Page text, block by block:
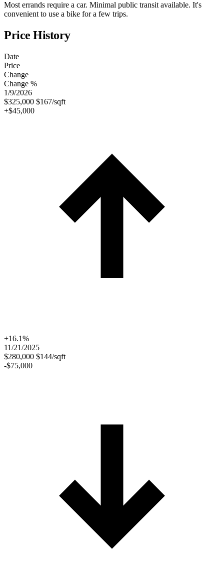
Most errands require a car. Minimal public transit available. It's
convenient to use a bike for a few trips.
Price History
Date
Price
Change
Change %
1/9/2026
$325,000 $167/sqft
+$45,000
+16.1%
11/21/2025
$280,000 $144/sqft
-$75,000
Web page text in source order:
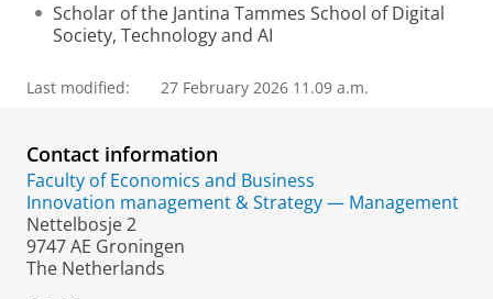
Scholar of the Jantina Tammes School of Digital
Society, Technology and AI
Last modified: 27 February 2026 11.09 a.m.
Contact information
Faculty of Economics and Business
Innovation management & Strategy — Management
Nettelbosje 2
9747 AE Groningen
The Netherlands
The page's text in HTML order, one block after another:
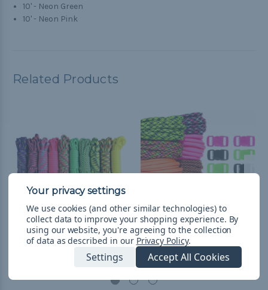
10' - Neon Green
10' - Neon Pink
Related Products
Summer - Combo Kit
(Paracord & Buckles)
Hyper - Combo Kit
(Paracord & Buckles)
L598.44& Free Shipping
We use cookies (and other similar technologies) to
collect data to improve your shopping experience. By
using our website, you're agreeing to the collection
of data as described in our Privacy Policy.
Settings Accept All Cookies
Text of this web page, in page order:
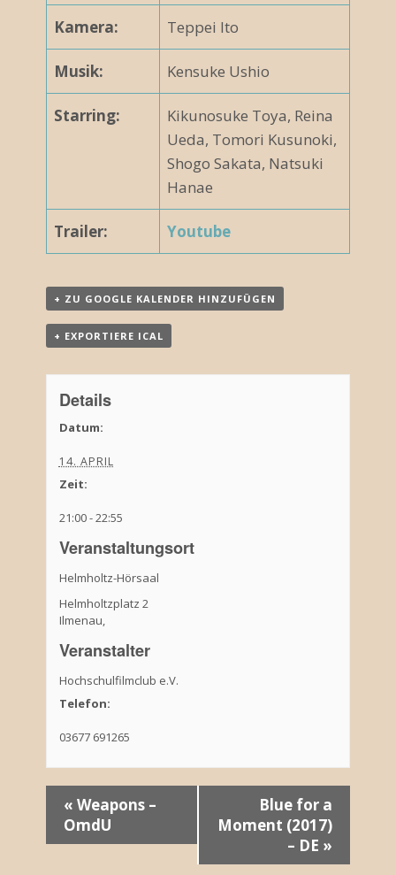
Kamera: Teppei Ito
Musik: Kensuke Ushio
Starring:
Kikunosuke Toya, Reina
Ueda, Tomori Kusunoki,
Shogo Sakata, Natsuki
Hanae
Trailer: Youtube
+ ZU GOOGLE KALENDER HINZUFÜGEN
+ EXPORTIERE ICAL
Details
Datum:
14. APRIL
Zeit:
21:00 - 22:55
Veranstaltungsort
Helmholtz-Hörsaal
Helmholtzplatz 2
Ilmenau,
Veranstalter
Hochschulfilmclub e.V.
Telefon:
03677 691265
« Weapons –
OmdU
Blue for a
Moment (2017)
– DE »
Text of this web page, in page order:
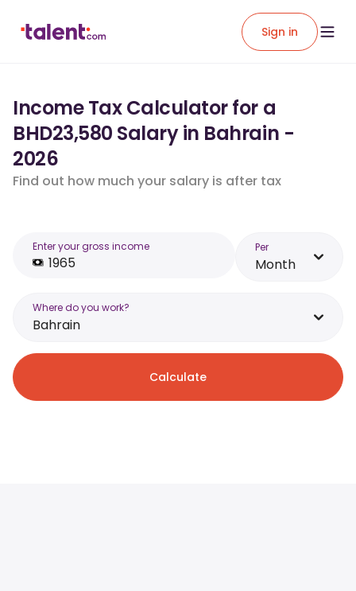
Sign in
Income Tax Calculator for a
BHD23,580 Salary in Bahrain -
2026
Find out how much your salary is after tax
Enter your gross income Per
Month
Where do you work?
Bahrain
Calculate
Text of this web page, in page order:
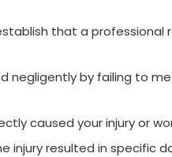
that a professional
negligently by failing to
caused your injury or
resulted in specific
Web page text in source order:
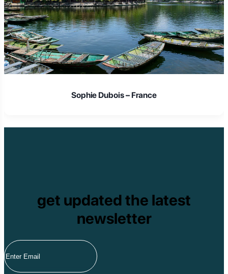
Laura Schmidt – Germany
get updated the latest
newsletter
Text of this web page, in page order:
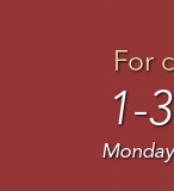
For
1-
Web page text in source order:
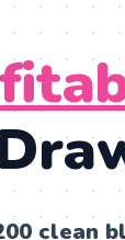
clean
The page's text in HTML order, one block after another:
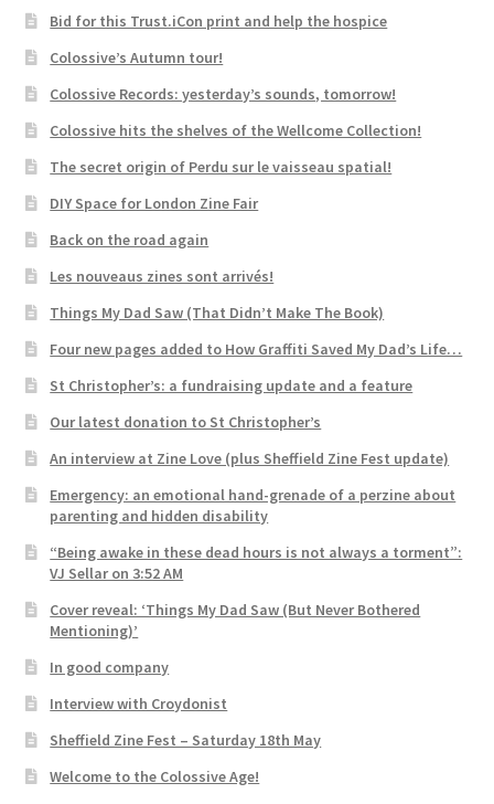
Bid for this Trust.iCon print and help the hospice
Colossive’s Autumn tour!
Colossive Records: yesterday’s sounds, tomorrow!
Colossive hits the shelves of the Wellcome Collection!
The secret origin of Perdu sur le vaisseau spatial!
DIY Space for London Zine Fair
Back on the road again
Les nouveaus zines sont arrivés!
Things My Dad Saw (That Didn’t Make The Book)
Four new pages added to How Graffiti Saved My Dad’s Life…
St Christopher’s: a fundraising update and a feature
Our latest donation to St Christopher’s
An interview at Zine Love (plus Sheffield Zine Fest update)
Emergency: an emotional hand-grenade of a perzine about
parenting and hidden disability
“Being awake in these dead hours is not always a torment”:
VJ Sellar on 3:52 AM
Cover reveal: ‘Things My Dad Saw (But Never Bothered
Mentioning)’
In good company
Interview with Croydonist
Sheffield Zine Fest – Saturday 18th May
Welcome to the Colossive Age!
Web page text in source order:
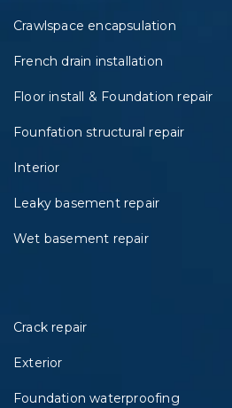
Crawlspace encapsulation
French drain installation
Floor install & Foundation repair
Founfation structural repair
Interior
Leaky basement repair
Wet basement repair
Crack repair
Exterior
Foundation waterproofing
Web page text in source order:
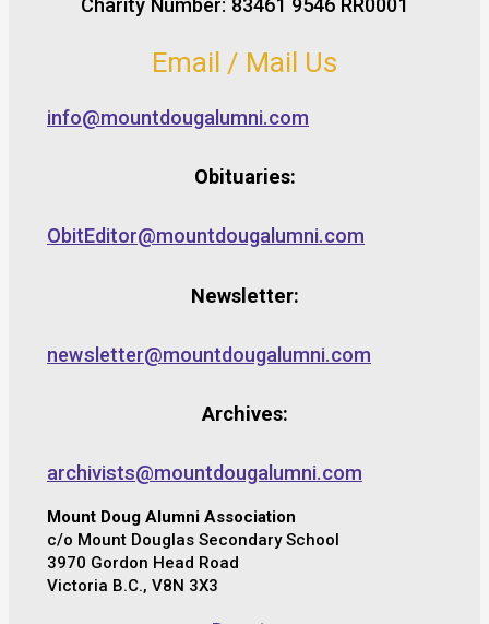
Charity Number: 83461 9546 RR0001
Email / Mail Us
info@mountdougalumni.com
Obituaries:
ObitEditor@mountdougalumni.com
Newsletter:
newsletter@mountdougalumni.com
Archives:
archivists@mountdougalumni.com
Mount Doug Alumni Association
c/o Mount Douglas Secondary School
3970 Gordon Head Road
Victoria B.C., V8N 3X3
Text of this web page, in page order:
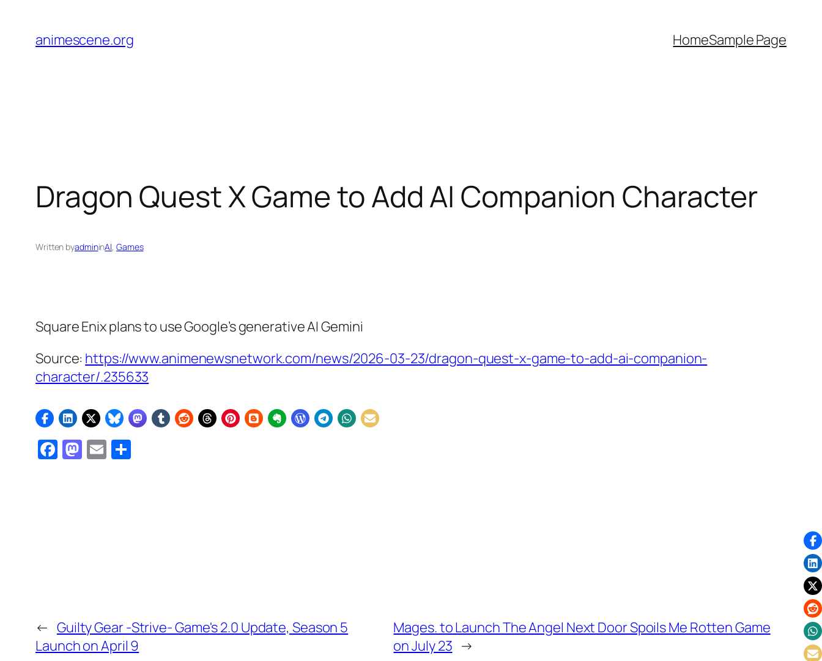
content
animescene.org HomeSample Page
Dragon Quest X Game to Add AI Companion Character
Written byadmininAI, Games
Square Enix plans to use Google’s generative AI Gemini
Source: https://www.animenewsnetwork.com/news/2026-03-23/dragon-quest-x-game-to-add-ai-companion-
character/.235633
Facebook
Mastodon
Email
← Guilty Gear -Strive- Game's 2.0 Update, Season 5
Launch on April 9
Mages. to Launch The Angel Next Door Spoils Me Rotten Game
on July 23 →
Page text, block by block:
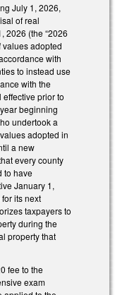
July 1, 2026,
of real
2026 (the “2026
values adopted
with
to instead use
with the
prior to
beginning
undertook a
adopted in
a new
every county
to have
January 1,
its next
taxpayers to
during the
property that
fee to the
exam
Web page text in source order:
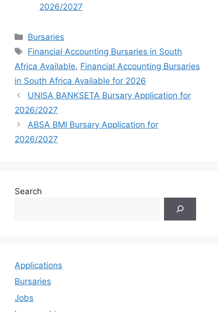
2026/2027
Categories
Bursaries
Tags
Financial Accounting Bursaries in South
Africa Available, Financial Accounting Bursaries
in South Africa Available for 2026
UNISA BANKSETA Bursary Application for
2026/2027
ABSA BMI Bursary Application for
2026/2027
Search
Applications
Bursaries
Jobs
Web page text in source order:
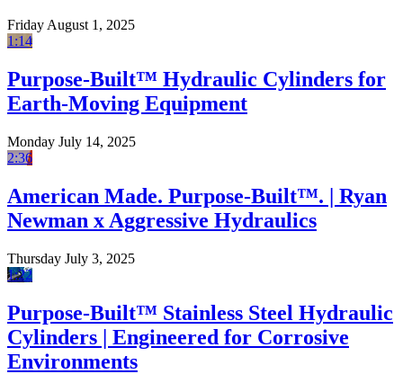
Friday August 1, 2025
1:14
Purpose-Built™ Hydraulic Cylinders for
Earth-Moving Equipment
Monday July 14, 2025
2:36
American Made. Purpose-Built™. | Ryan
Newman x Aggressive Hydraulics
Thursday July 3, 2025
1:22
Purpose-Built™ Stainless Steel Hydraulic
Cylinders | Engineered for Corrosive
Environments
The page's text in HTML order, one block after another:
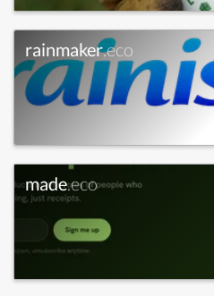
rainmaker.eco
made.eco
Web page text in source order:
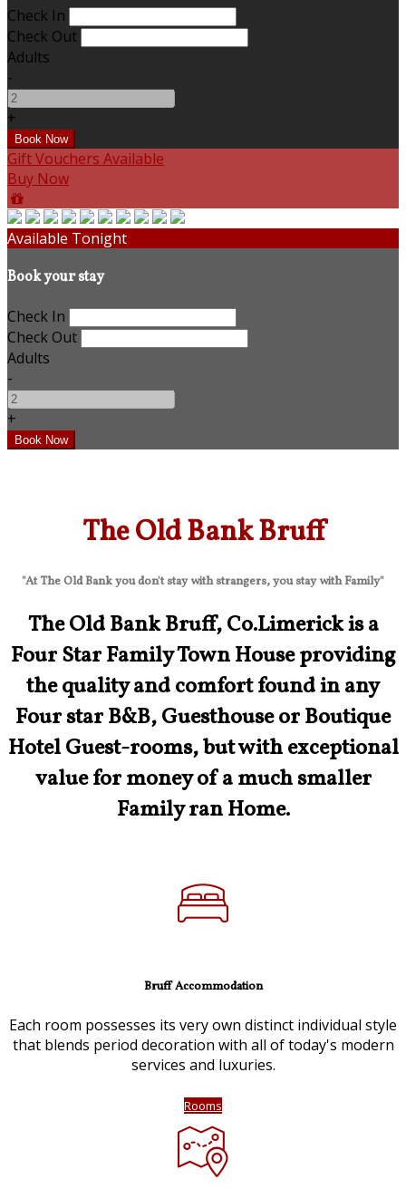
Check In
Check Out
Adults
-
+
Gift Vouchers Available
Buy Now
Available Tonight
Book your stay
Check In
Check Out
Adults
-
+
The Old Bank Bruff
"At The Old Bank you don't stay with strangers, you stay with Family"
The Old Bank Bruff, Co.Limerick is a
Four Star Family Town House providing
the quality and comfort found in any
Four star B&B, Guesthouse or Boutique
Hotel Guest-rooms, but with exceptional
value for money of a much smaller
Family ran Home.
Bruff Accommodation
Each room possesses its very own distinct individual style
that blends period decoration with all of today's modern
services and luxuries.
Rooms
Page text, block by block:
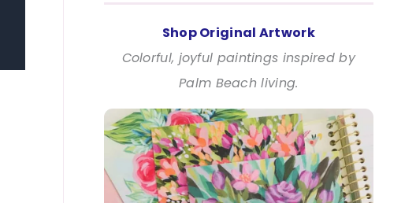
Shop Original Artwork
Colorful, joyful paintings inspired by
Palm Beach living.
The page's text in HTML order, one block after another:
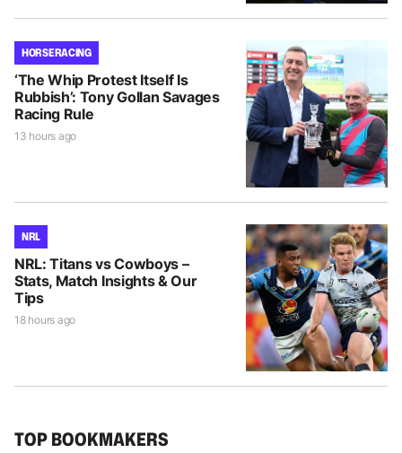
HORSE RACING
‘The Whip Protest Itself Is
Rubbish’: Tony Gollan Savages
Racing Rule
13 hours ago
NRL
NRL: Titans vs Cowboys –
Stats, Match Insights & Our
Tips
18 hours ago
TOP BOOKMAKERS
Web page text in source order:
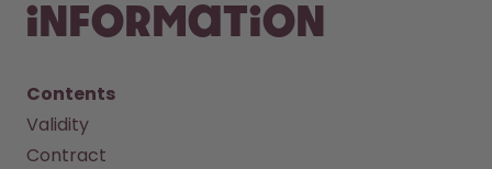
Say hello to the "O"
information
Contents
Validity
Contract
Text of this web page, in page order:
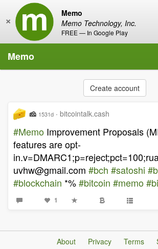
Memo
Memo Technology, Inc.
FREE — In Google Play
×
Memo
Create account
🧀 1531d · bitcointalk.cash
#Memo Improvement Proposals
features are opt-
uvhw@gmail.com #bch #satoshi
#blockchain *%#bitcoin #memo
1
About Privacy Terms
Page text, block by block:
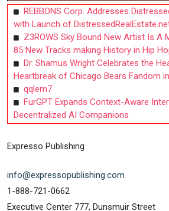
REBBONS Corp. Addresses
with Launch of
Z3ROWS Sky Bound New Artist Is A
85 New Tracks making History in Hip
Dr. Shamus Wright Celebrates the
Heartbreak of Chicago Bears Fandom
qqlem7
FurGPT Expands Context-Aware
Decentralized AI Companions
Expresso Publishing
info@expressopublishing.com
1-888-721-0662
Executive Center 777, Dunsmuir Street
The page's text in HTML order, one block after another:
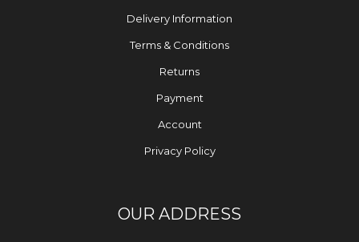
Delivery Information
Terms & Conditions
Returns
Payment
Account
Privacy Policy
OUR ADDRESS
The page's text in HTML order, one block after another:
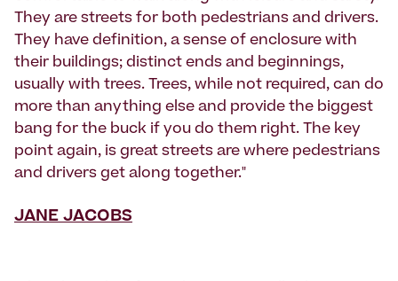
They are streets for both pedestrians and drivers.
They have definition, a sense of enclosure with
their buildings; distinct ends and beginnings,
usually with trees. Trees, while not required, can do
more than anything else and provide the biggest
bang for the buck if you do them right. The key
point again, is great streets are where pedestrians
and drivers get along together."
JANE JACOBS
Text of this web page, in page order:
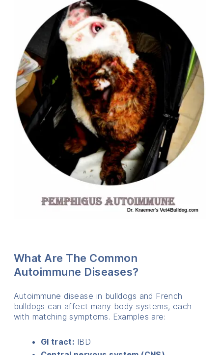
What Are The Common
Autoimmune Diseases?
Autoimmune disease in bulldogs and French
bulldogs can affect many body systems, each
with matching symptoms. Examples are:
GI tract: IBD
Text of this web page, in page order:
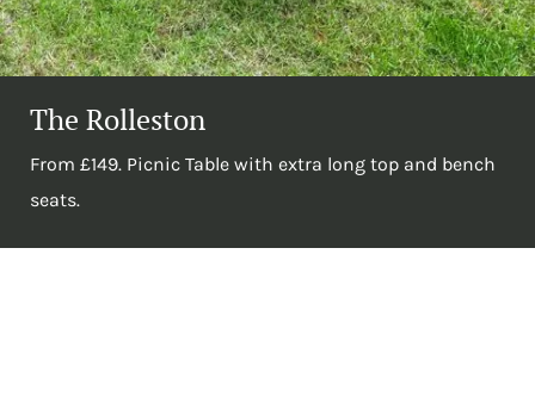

====

Try it | Output every entry above exactly, minus the pictures.

Task answer |
Page text, block by block:
Most errands require a car. Minimal public transit available. It's
convenient to use a bike for a few trips.
Price History
Date
Price
Change
Change %
1/9/2026
$325,000 $167/sqft
+$45,000
+16.1%
11/21/2025
$280,000 $144/sqft
-$75,000
Web page text in source order:
Scholar of the Jantina Tammes School of Digital
Society, Technology and AI
Last modified: 27 February 2026 11.09 a.m.
Contact information
Faculty of Economics and Business
Innovation management & Strategy — Management
Nettelbosje 2
9747 AE Groningen
The Netherlands
The page's text in HTML order, one block after another:
10' - Neon Green
10' - Neon Pink
Related Products
Summer - Combo Kit
(Paracord & Buckles)
Hyper - Combo Kit
(Paracord & Buckles)
L598.44& Free Shipping
We use cookies (and other similar technologies) to
collect data to improve your shopping experience. By
using our website, you're agreeing to the collection
of data as described in our Privacy Policy.
Settings Accept All Cookies
Text of this web page, in page order:
Kamera: Teppei Ito
Musik: Kensuke Ushio
Starring:
Kikunosuke Toya, Reina
Ueda, Tomori Kusunoki,
Shogo Sakata, Natsuki
Hanae
Trailer: Youtube
+ ZU GOOGLE KALENDER HINZUFÜGEN
+ EXPORTIERE ICAL
Details
Datum:
14. APRIL
Zeit:
21:00 - 22:55
Veranstaltungsort
Helmholtz-Hörsaal
Helmholtzplatz 2
Ilmenau,
Veranstalter
Hochschulfilmclub e.V.
Telefon:
03677 691265
« Weapons –
OmdU
Blue for a
Moment (2017)
– DE »
Text of this web page, in page order:
Sign in
Income Tax Calculator for a
BHD23,580 Salary in Bahrain -
2026
Find out how much your salary is after tax
Enter your gross income Per
Month
Where do you work?
Bahrain
Calculate
Text of this web page, in page order:
that a professional
negligently by failing to
caused your injury or
resulted in specific
Web page text in source order:
Laura Schmidt – Germany
get updated the latest
newsletter
Text of this web page, in page order:
For
1-
Web page text in source order:
clean
The page's text in HTML order, one block after another:
Bid for this Trust.iCon print and help the hospice
Colossive’s Autumn tour!
Colossive Records: yesterday’s sounds, tomorrow!
Colossive hits the shelves of the Wellcome Collection!
The secret origin of Perdu sur le vaisseau spatial!
DIY Space for London Zine Fair
Back on the road again
Les nouveaus zines sont arrivés!
Things My Dad Saw (That Didn’t Make The Book)
Four new pages added to How Graffiti Saved My Dad’s Life…
St Christopher’s: a fundraising update and a feature
Our latest donation to St Christopher’s
An interview at Zine Love (plus Sheffield Zine Fest update)
Emergency: an emotional hand-grenade of a perzine about
parenting and hidden disability
“Being awake in these dead hours is not always a torment”:
VJ Sellar on 3:52 AM
Cover reveal: ‘Things My Dad Saw (But Never Bothered
Mentioning)’
In good company
Interview with Croydonist
Sheffield Zine Fest – Saturday 18th May
Welcome to the Colossive Age!
Web page text in source order:
Crawlspace encapsulation
French drain installation
Floor install & Foundation repair
Founfation structural repair
Interior
Leaky basement repair
Wet basement repair
Crack repair
Exterior
Foundation waterproofing
Web page text in source order:
Charity Number: 83461 9546 RR0001
Email / Mail Us
info@mountdougalumni.com
Obituaries:
ObitEditor@mountdougalumni.com
Newsletter:
newsletter@mountdougalumni.com
Archives:
archivists@mountdougalumni.com
Mount Doug Alumni Association
c/o Mount Douglas Secondary School
3970 Gordon Head Road
Victoria B.C., V8N 3X3
Text of this web page, in page order:
content
animescene.org HomeSample Page
Dragon Quest X Game to Add AI Companion Character
Written byadmininAI, Games
Square Enix plans to use Google’s generative AI Gemini
Source: https://www.animenewsnetwork.com/news/2026-03-23/dragon-quest-x-game-to-add-ai-companion-
character/.235633
Facebook
Mastodon
Email
← Guilty Gear -Strive- Game's 2.0 Update, Season 5
Launch on April 9
Mages. to Launch The Angel Next Door Spoils Me Rotten Game
on July 23 →
Page text, block by block:
July 1, 2026,
of real
2026 (the “2026
values adopted
with
to instead use
with the
prior to
beginning
undertook a
adopted in
a new
every county
to have
January 1,
its next
taxpayers to
during the
property that
fee to the
exam
Web page text in source order:
2026/2027
Categories
Bursaries
Tags
Financial Accounting Bursaries in South
Africa Available, Financial Accounting Bursaries
in South Africa Available for 2026
UNISA BANKSETA Bursary Application for
2026/2027
ABSA BMI Bursary Application for
2026/2027
Search
Applications
Bursaries
Jobs
Web page text in source order:
Friday August 1, 2025
1:14
Purpose-Built™ Hydraulic Cylinders for
Earth-Moving Equipment
Monday July 14, 2025
2:36
American Made. Purpose-Built™. | Ryan
Newman x Aggressive Hydraulics
Thursday July 3, 2025
1:22
Purpose-Built™ Stainless Steel Hydraulic
Cylinders | Engineered for Corrosive
Environments
The page's text in HTML order, one block after another:
rainmaker.eco
made.eco
Web page text in source order:
Check In
Check Out
Adults
-
+
Gift Vouchers Available
Buy Now
Available Tonight
Book your stay
Check In
Check Out
Adults
-
+
The Old Bank Bruff
"At The Old Bank you don't stay with strangers, you stay with Family"
The Old Bank Bruff, Co.Limerick is a
Four Star Family Town House providing
the quality and comfort found in any
Four star B&B, Guesthouse or Boutique
Hotel Guest-rooms, but with exceptional
value for money of a much smaller
Family ran Home.
Bruff Accommodation
Each room possesses its very own distinct individual style
that blends period decoration with all of today's modern
services and luxuries.
Rooms
Page text, block by block:
Shop Original Artwork
Colorful, joyful paintings inspired by
Palm Beach living.
The page's text in HTML order, one block after another:
HORSE RACING
‘The Whip Protest Itself Is
Rubbish’: Tony Gollan Savages
Racing Rule
13 hours ago
NRL
NRL: Titans vs Cowboys –
Stats, Match Insights & Our
Tips
18 hours ago
TOP BOOKMAKERS
Web page text in source order:
Say hello to the "O"
information
Contents
Validity
Contract
Text of this web page, in page order:
Memo
Memo Technology, Inc.
FREE — In Google Play
×
Memo
Create account
🧀 1531d · bitcointalk.cash
#Memo Improvement Proposals
features are opt-
uvhw@gmail.com #bch #satoshi
#blockchain *%#bitcoin #memo
1
About Privacy Terms
Page text, block by block:
REBBONS Corp. Addresses
with Launch of
Z3ROWS Sky Bound New Artist Is A
85 New Tracks making History in Hip
Dr. Shamus Wright Celebrates the
Heartbreak of Chicago Bears Fandom
qqlem7
FurGPT Expands Context-Aware
Decentralized AI Companions
Expresso Publishing
info@expressopublishing.com
1-888-721-0662
Executive Center 777, Dunsmuir Street
The page's text in HTML order, one block after another:
Delivery Information
Terms & Conditions
Returns
Payment
Account
Privacy Policy
OUR ADDRESS
The page's text in HTML order, one block after another:
They are streets for both pedestrians and drivers.
They have definition, a sense of enclosure with
their buildings; distinct ends and beginnings,
usually with trees. Trees, while not required, can do
more than anything else and provide the biggest
bang for the buck if you do them right. The key
point again, is great streets are where pedestrians
and drivers get along together."
JANE JACOBS
Text of this web page, in page order:
What Are The Common
Autoimmune Diseases?
Autoimmune disease in bulldogs and French
bulldogs can affect many body systems, each
with matching symptoms. Examples are:
GI tract: IBD
Text of this web page, in page order:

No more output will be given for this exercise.